#### TASK GOAL:
Among the records that follow, set down only the lines from the one containing "quoted him as" to the one containing "took place from", both included, exactly.

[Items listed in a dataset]

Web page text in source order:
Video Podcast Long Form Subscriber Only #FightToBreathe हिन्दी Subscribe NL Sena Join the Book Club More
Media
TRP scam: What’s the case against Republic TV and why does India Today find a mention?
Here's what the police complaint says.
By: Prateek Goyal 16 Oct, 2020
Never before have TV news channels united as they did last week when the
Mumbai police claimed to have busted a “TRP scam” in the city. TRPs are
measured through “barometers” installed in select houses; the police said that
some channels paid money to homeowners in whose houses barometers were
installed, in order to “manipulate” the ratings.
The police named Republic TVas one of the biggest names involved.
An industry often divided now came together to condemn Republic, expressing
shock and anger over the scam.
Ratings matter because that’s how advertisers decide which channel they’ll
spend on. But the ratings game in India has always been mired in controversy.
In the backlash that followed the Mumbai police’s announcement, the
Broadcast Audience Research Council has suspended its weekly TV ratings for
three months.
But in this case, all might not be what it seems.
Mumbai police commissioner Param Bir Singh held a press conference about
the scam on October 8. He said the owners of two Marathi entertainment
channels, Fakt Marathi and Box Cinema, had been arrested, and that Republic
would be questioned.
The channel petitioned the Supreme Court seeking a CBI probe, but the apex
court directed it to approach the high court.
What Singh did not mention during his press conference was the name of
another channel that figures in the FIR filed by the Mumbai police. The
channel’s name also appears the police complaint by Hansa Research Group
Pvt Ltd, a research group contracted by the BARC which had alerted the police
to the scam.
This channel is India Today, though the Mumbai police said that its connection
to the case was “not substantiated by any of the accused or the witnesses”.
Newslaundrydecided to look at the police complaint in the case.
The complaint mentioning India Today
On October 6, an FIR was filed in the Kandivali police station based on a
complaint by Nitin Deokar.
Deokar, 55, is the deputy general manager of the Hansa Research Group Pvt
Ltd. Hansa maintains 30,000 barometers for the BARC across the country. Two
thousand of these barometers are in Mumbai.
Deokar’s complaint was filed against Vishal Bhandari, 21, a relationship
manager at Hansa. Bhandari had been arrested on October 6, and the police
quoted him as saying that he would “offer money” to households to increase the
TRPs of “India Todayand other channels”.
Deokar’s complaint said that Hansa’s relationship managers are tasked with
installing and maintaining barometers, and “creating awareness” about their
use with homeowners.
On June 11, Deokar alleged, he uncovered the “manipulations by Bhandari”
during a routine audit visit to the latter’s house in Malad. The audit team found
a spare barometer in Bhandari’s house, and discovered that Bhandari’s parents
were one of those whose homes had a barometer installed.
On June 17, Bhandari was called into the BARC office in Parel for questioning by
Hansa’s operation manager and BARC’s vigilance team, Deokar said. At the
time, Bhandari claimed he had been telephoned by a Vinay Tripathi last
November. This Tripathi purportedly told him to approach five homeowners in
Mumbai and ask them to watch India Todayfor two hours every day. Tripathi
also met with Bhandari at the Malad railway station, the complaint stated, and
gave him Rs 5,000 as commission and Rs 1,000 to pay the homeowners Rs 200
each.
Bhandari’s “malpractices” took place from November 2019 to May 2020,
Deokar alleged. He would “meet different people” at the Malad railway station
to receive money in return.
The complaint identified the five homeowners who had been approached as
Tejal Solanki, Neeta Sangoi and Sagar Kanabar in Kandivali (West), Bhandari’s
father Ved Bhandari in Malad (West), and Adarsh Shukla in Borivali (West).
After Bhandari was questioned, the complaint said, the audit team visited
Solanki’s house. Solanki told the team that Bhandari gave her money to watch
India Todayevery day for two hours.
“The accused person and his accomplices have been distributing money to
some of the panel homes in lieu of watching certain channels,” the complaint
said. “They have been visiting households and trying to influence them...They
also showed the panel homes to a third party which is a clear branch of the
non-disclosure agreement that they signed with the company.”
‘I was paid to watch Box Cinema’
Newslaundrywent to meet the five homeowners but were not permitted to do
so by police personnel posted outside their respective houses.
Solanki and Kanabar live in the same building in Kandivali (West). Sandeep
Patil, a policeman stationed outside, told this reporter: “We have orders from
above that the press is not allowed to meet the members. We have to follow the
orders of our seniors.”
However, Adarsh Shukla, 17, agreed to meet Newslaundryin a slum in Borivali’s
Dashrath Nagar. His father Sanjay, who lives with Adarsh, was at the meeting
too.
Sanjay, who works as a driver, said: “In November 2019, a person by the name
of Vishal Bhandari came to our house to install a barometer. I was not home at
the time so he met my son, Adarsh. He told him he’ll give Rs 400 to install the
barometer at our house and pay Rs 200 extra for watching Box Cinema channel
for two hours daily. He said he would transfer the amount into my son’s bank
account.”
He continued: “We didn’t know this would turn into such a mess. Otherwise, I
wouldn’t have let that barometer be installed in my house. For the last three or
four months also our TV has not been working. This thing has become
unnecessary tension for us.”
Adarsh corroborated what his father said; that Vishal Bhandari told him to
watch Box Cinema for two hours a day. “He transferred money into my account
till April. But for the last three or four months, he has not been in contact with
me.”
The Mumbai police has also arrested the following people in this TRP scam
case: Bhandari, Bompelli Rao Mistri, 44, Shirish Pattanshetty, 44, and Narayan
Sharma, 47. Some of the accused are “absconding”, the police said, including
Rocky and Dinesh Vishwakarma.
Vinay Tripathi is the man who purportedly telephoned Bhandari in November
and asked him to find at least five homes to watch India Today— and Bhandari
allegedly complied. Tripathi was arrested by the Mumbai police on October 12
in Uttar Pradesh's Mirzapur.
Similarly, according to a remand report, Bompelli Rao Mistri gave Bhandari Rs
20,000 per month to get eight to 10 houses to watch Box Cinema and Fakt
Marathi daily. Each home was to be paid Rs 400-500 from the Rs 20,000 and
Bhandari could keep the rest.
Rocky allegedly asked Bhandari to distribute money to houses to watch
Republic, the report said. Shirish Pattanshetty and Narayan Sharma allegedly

#### TASK OUTPUT:
quoted him as saying that he would “offer money” to households to increase the
TRPs of “India Todayand other channels”.
Deokar’s complaint said that Hansa’s relationship managers are tasked with
installing and maintaining barometers, and “creating awareness” about their
use with homeowners.
On June 11, Deokar alleged, he uncovered the “manipulations by Bhandari”
during a routine audit visit to the latter’s house in Malad. The audit team found
a spare barometer in Bhandari’s house, and discovered that Bhandari’s parents
were one of those whose homes had a barometer installed.
On June 17, Bhandari was called into the BARC office in Parel for questioning by
Hansa’s operation manager and BARC’s vigilance team, Deokar said. At the
time, Bhandari claimed he had been telephoned by a Vinay Tripathi last
November. This Tripathi purportedly told him to approach five homeowners in
Mumbai and ask them to watch India Todayfor two hours every day. Tripathi
also met with Bhandari at the Malad railway station, the complaint stated, and
gave him Rs 5,000 as commission and Rs 1,000 to pay the homeowners Rs 200
each.
Bhandari’s “malpractices” took place from November 2019 to May 2020,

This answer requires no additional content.